What can we fit in 140 characters?

by George Pollard

This is in reference to the current ‘Twitter image encoding challenge’ running on StackOverflow.

If we want to restrict ourselves to assigned, non-control, non-private Unicode characters, then by my reckoning that gives us 129,775 available characters.

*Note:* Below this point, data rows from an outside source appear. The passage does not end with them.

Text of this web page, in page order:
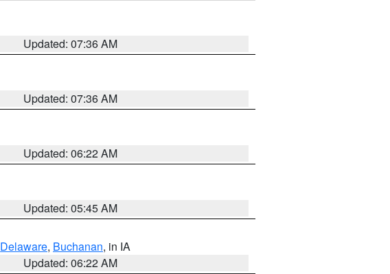
Updated: 07:36 AM
Updated: 07:36 AM
Updated: 06:22 AM
Updated: 05:45 AM
Delaware, Buchanan, in IA
Updated: 06:22 AM
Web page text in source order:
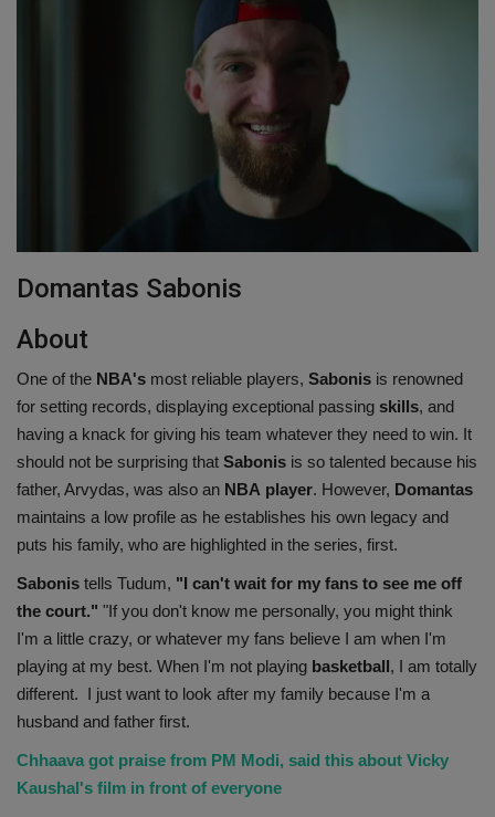
Domantas Sabonis
About
One of the NBA's most reliable players, Sabonis is renowned
for setting records, displaying exceptional passing skills, and
having a knack for giving his team whatever they need to win. It
should not be surprising that Sabonis is so talented because his
father, Arvydas, was also an NBA player. However, Domantas
maintains a low profile as he establishes his own legacy and
puts his family, who are highlighted in the series, first.
Sabonis tells Tudum, "I can't wait for my fans to see me off
the court." "If you don't know me personally, you might think
I'm a little crazy, or whatever my fans believe I am when I'm
playing at my best. When I'm not playing basketball, I am totally
different. I just want to look after my family because I'm a
husband and father first.
Chhaava got praise from PM Modi, said this about Vicky
Kaushal's film in front of everyone
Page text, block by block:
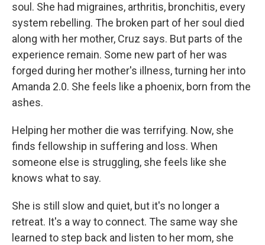
soul. She had migraines, arthritis, bronchitis, every
system rebelling. The broken part of her soul died
along with her mother, Cruz says. But parts of the
experience remain. Some new part of her was
forged during her mother's illness, turning her into
Amanda 2.0. She feels like a phoenix, born from the
ashes.
Helping her mother die was terrifying. Now, she
finds fellowship in suffering and loss. When
someone else is struggling, she feels like she
knows what to say.
She is still slow and quiet, but it's no longer a
retreat. It's a way to connect. The same way she
learned to step back and listen to her mom, she
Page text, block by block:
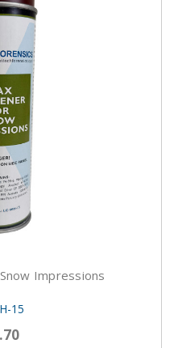
Impressions
15
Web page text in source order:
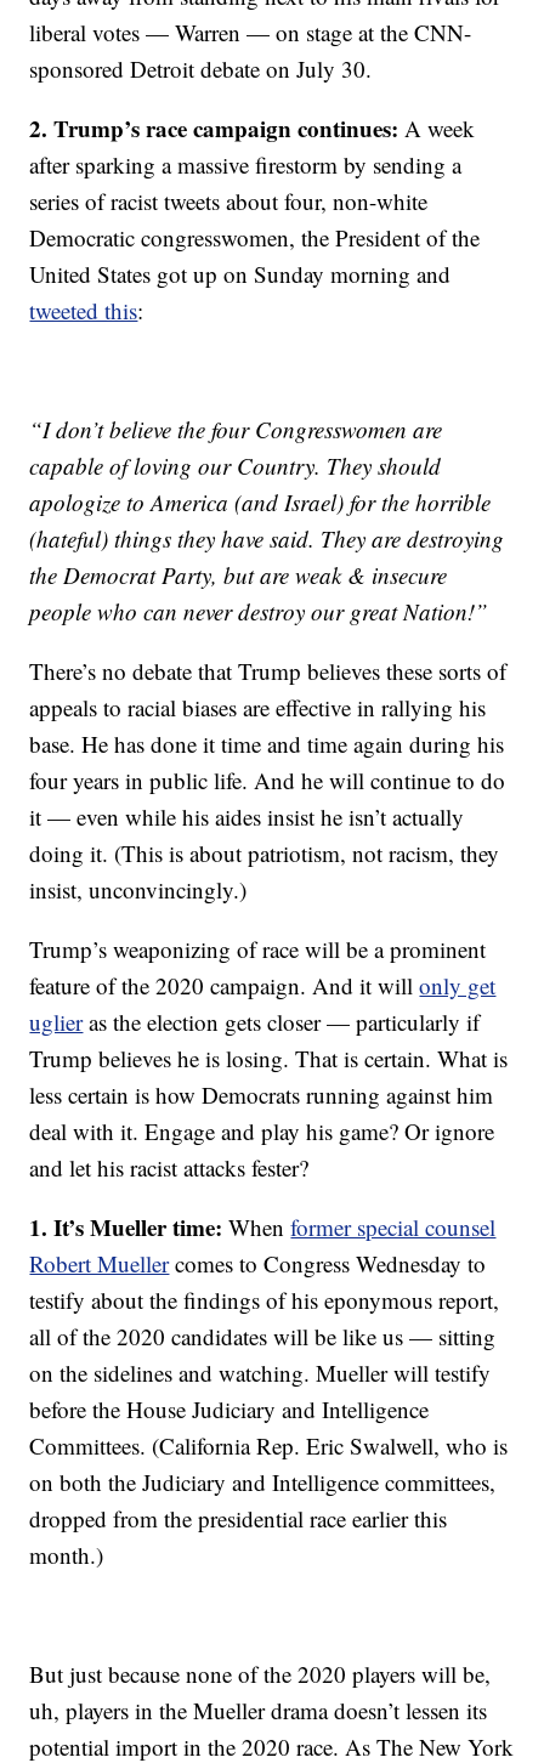
liberal votes — Warren — on stage at the CNN-
sponsored Detroit debate on July 30.
2. Trump’s race campaign continues: A week
after sparking a massive firestorm by sending a
series of racist tweets about four, non-white
Democratic congresswomen, the President of the
United States got up on Sunday morning and
tweeted this:
“I don’t believe the four Congresswomen are
capable of loving our Country. They should
apologize to America (and Israel) for the horrible
(hateful) things they have said. They are destroying
the Democrat Party, but are weak & insecure
people who can never destroy our great Nation!”
There’s no debate that Trump believes these sorts of
appeals to racial biases are effective in rallying his
base. He has done it time and time again during his
four years in public life. And he will continue to do
it — even while his aides insist he isn’t actually
doing it. (This is about patriotism, not racism, they
insist, unconvincingly.)
Trump’s weaponizing of race will be a prominent
feature of the 2020 campaign. And it willonly get
uglieras the election gets closer — particularly if
Trump believes he is losing. That is certain. What is
less certain is how Democrats running against him
deal with it. Engage and play his game? Or ignore
and let his racist attacks fester?
1. It’s Mueller time:Whenformer special counsel
Robert Muellercomes to Congress Wednesday to
testify about the findings of his eponymous report,
all of the 2020 candidates will be like us — sitting
on the sidelines and watching. Mueller will testify
before the House Judiciary and Intelligence
Committees. (California Rep. Eric Swalwell, who is
on both the Judiciary and Intelligence committees,
dropped from the presidential race earlier this
month.)
But just because none of the 2020 players will be,
uh, players in the Mueller drama doesn’t lessen its
potential import in the 2020 race. As The New York

wget http://unicode.org/Public/UNIDATA/UnicodeData.txt
awk -F ';' UnicodeData.txt -f countUnichars.awk | bc

countUnichars.awk source:

BEGIN { print "ibase=16" } # set bc to hex mode
 
$2 ~ /Private/ { # skip any lines with "private" in the description
    getline;
}
 
n { # if n is set, then print the range for bc to calculate
    printf("(%s-%s+1)+",$1,n);
    n="";
}
 
$2 ~ /First>/ { # set n if the start of a range
    n=$1;
    getline;
}
 
$3 !~ "C." { # otherwise count anything that isn't some kind of a control character
    i++;
}
 
END { # print out the count of everything else
    printf("%X\n",i)
}

This means we can store exactly 2377 bits (297 bytes) per message (this is \lfloor\log_2(129775) \times 140\rfloor), so if we use a 16-colour palette we can store about 594 pixels (2377/\log_2(16)), which can almost reproduce the Mona Lisa thumbnail in the contest page.